Knowing the new rule requirements can help you keep your walking working surfaces and equipment safer for your workers.
OSHA published the Walking Working Surfaces (29 CFR 1910, Subpart D) and Personal Protective Equipment (29 CFR 1910 Subpart I)/Fall Protection Systems final rule on November 18, 2016. The agency revised and updated these general industry standards “to prevent and reduce workplace slips, trips, and falls, as well as other injuries and fatalities associated with walking-working surface hazards.”
Goals for OSHA’s New Final Rule
One of OSHA’s goals with this new rule is to increase consistency between the general industry and construction standards, which the agency says will make compliance easier for employers who conduct operations in both industry sectors. Other reasons cited by the agency for the changes are to update the requirements to mirror advances in technology; to harmonize them with updated OSHA standards and national consensus standards; and to use performance-based language to give employers greater flexibility in the implementation of their regulations.
OSHA estimates that approximately 202,066 lost-workday injuries and 345 fatalities occur every year among workers impacted by the final standard, and that the new rule will prevent 5,842 of these lost-workday injuries and 29 of these fatalities annually.
One improvement cited by OSHA is that the new rule offers employers the flexibility to protect workers from falling to a lower level by using personal fall protection systems (personal fall arrest, travel restraint and work positioning systems) instead of requiring the use of guardrail systems as a primary means, which the prior rule mandated.
While there are a number of updates made to the general industry, here are some of the highlights. However, the new rule does not affect the construction or agricultural standards.
Personal Fall Protection System Performance and Use Requirements (§1910.140)
The new rule requires worker protection from fall hazards that are at least four feet above a lower level, and establishes requirements for fall protection in specific situations, such as hoist areas, runways, areas above dangerous equipment, wall openings, repair pits, stairways, scaffolds and slaughtering platforms. It also establishes requirements for the performance, inspection, use and maintenance of personal fall protection systems.
Phase-In of Ladder Safety Systems or Personal Fall Arrest Systems on Fixed Ladders (29 CFR 1910.28(b)(9))
Fixed ladder requirements are phased in where employers should have ladder safety or personal fall arrest systems for ladders that extend more than 24 feet, and phases out the use of cages or wells for fall protection following the time line for compliance below.
For portable ladders, rungs and steps should be slip resistant. Portable ladders used on slippery surfaces should be secured and stabilized; not moved, shifted or extended while a worker is on them; and the top steps and caps of stepladders should not be used as steps. Portable ladders should not be fastened together to provide added length unless designed for such use, and they should not be placed on boxes, barrels, or other unstable bases to obtain added height.
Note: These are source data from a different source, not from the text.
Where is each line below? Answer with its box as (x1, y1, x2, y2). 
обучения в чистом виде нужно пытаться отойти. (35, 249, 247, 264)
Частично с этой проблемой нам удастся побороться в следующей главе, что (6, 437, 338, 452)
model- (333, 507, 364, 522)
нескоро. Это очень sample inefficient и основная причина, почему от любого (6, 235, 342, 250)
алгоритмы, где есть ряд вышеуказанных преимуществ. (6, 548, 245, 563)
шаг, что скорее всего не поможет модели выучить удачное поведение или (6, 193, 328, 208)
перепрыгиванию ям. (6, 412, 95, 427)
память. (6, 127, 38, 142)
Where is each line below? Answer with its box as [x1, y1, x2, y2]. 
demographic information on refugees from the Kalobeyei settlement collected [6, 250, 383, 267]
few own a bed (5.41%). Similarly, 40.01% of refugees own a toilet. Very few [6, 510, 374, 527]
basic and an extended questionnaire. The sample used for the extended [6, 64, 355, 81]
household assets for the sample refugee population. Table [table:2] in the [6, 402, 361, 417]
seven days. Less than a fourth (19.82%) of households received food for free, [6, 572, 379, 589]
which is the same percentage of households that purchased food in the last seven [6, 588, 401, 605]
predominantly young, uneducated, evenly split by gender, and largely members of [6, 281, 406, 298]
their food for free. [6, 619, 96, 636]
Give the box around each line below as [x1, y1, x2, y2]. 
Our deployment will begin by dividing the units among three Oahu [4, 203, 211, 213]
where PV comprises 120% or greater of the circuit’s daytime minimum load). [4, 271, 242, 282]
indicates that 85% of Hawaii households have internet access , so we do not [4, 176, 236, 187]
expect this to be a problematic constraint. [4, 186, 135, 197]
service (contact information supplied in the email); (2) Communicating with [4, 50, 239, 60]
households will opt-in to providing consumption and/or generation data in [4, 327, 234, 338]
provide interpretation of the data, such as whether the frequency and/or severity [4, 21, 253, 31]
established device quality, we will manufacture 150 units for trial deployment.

Rope Descent Systems (RDS) and Certification of Anchorages (29 CFR 1910.27(b))
Rope Descent Systems (RDS) now have a 300-foot height limit, and building owners are required to affirm, in writing, that permanent building anchorages used for RDS are tested, certified and maintained as capable of supporting 5,000 pounds for each attached worker.
Training (29 CFR 1910.30)
Worker training is a big deal in the new rule. The rule includes a requirement that employers train their workers who use personal fall protection and work in other specified high hazard situations. A qualified person should train these workers to correctly identify and minimize fall hazards, use personal fall protection systems and rope descent systems, and maintain, inspect and store equipment or systems used for fall protection.
Time line for Compliance
Most of the rule became effective January 17, 2017, but some provisions have delayed effective dates, including:
May 17, 2017
- Training exposed workers on fall hazards.
- Training workers who use equipment covered by the final rule.
November 17, 2017
- Inspecting and certifying permanent anchorages for rope descent systems.
November 17, 2018
- Installing personal fall arrest or ladder safety systems on new fixed ladders over 24 feet and on replacement ladders/ladder sections, including fixed ladders on outdoor advertising structures.
- Making sure existing fixed ladders over 24 feet, including those on outdoor advertising structures, are equipped with a cage, well, personal fall arrest system, or ladder safety system.
November 17, 2036
- Replacing cages and wells (used as fall protection) with ladder safety or personal fall arrest systems on all fixed ladders over 24 feet.
OSHA has published a Frequently Asked Questions web page to help employers understand the new rule. Knowing the new rule requirements as well as the time line of effective dates can help you keep your walking working surfaces and equipment safer for your workers.